INSTRUCTIONS TO FOLLOW.
Only the tail of the listing is wanted: the line containing "The thesis proposes" and all after it, repeated exactly, pictures omitted.

DATA FOR THIS EXERCISE.
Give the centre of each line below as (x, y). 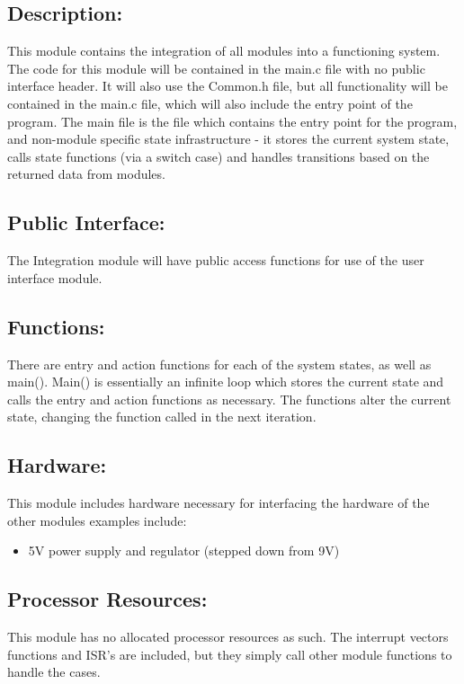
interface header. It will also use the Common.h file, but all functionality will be (228, 86)
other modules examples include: (97, 520)
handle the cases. (54, 672)
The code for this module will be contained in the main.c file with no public (216, 68)
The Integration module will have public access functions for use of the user (216, 260)
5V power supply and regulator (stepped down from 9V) (184, 551)
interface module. (55, 277)
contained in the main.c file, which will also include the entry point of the (210, 103)
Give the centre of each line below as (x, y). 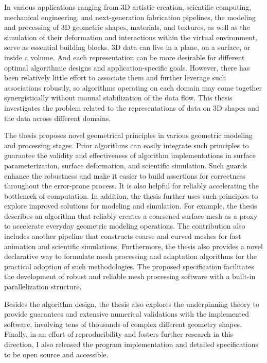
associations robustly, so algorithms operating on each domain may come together (133, 87)
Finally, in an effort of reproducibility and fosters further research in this (119, 334)
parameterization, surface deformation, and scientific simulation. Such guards (126, 165)
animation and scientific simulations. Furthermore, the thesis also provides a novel (133, 246)
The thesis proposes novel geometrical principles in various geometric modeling (128, 135)
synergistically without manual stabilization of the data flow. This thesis (118, 98)
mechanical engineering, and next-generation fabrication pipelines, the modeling (130, 17)
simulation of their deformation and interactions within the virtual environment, (131, 37)
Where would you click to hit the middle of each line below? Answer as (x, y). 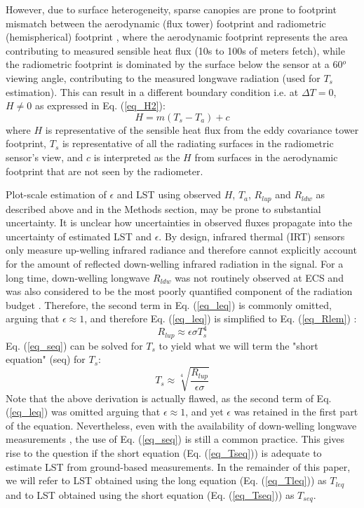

SOLUTION TO THIS PROBLEM.
The thesis proposes novel geometrical principles in various geometric modeling (128, 135)
synergistically without manual stabilization of the data flow. This thesis (118, 98)
mechanical engineering, and next-generation fabrication pipelines, the modeling (130, 17)
simulation of their deformation and interactions within the virtual environment, (131, 37)
Where would you click to hit the middle of each line below? Answer as (x, y). 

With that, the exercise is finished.